#### [What the task requires]
Reply with one number: the count of lines in the data that hold the string "Global".

#### [Data for review]
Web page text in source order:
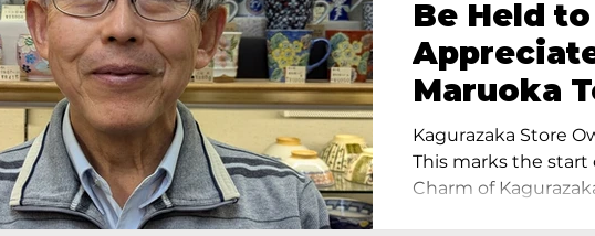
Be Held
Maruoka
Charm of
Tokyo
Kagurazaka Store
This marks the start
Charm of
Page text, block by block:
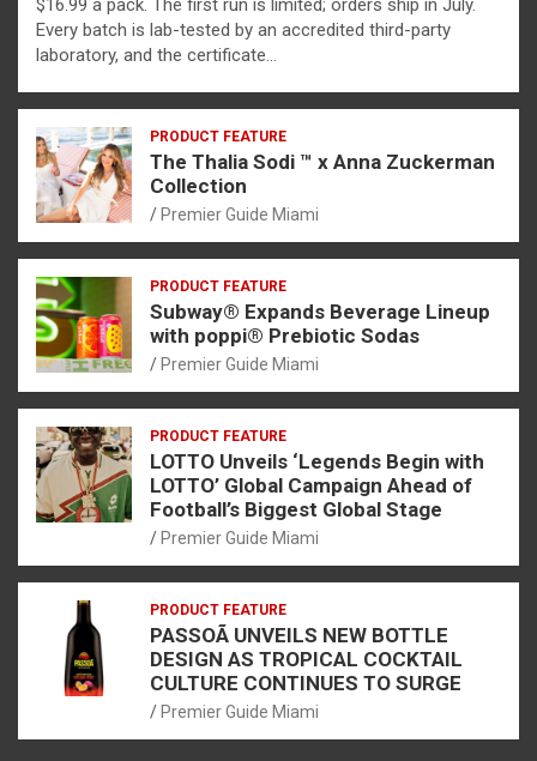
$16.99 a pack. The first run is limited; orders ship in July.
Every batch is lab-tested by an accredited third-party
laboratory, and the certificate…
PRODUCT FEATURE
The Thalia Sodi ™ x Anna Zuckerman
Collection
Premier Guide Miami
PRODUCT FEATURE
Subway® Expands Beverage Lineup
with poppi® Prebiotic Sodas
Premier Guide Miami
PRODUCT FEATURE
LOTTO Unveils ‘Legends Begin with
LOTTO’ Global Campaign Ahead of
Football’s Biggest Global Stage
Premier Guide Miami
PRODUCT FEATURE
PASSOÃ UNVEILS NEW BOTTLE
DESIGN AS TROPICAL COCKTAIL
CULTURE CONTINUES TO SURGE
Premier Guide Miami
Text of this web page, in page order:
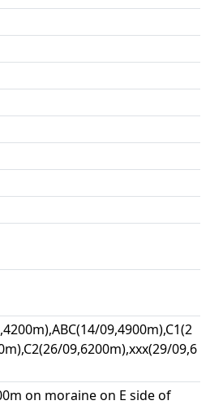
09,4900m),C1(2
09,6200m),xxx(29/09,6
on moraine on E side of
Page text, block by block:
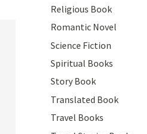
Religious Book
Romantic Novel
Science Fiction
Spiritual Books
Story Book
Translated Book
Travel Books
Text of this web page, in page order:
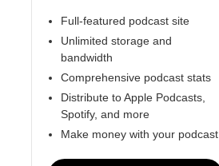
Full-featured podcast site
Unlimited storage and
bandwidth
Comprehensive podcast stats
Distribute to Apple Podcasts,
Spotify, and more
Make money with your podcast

#### [The completed task]
2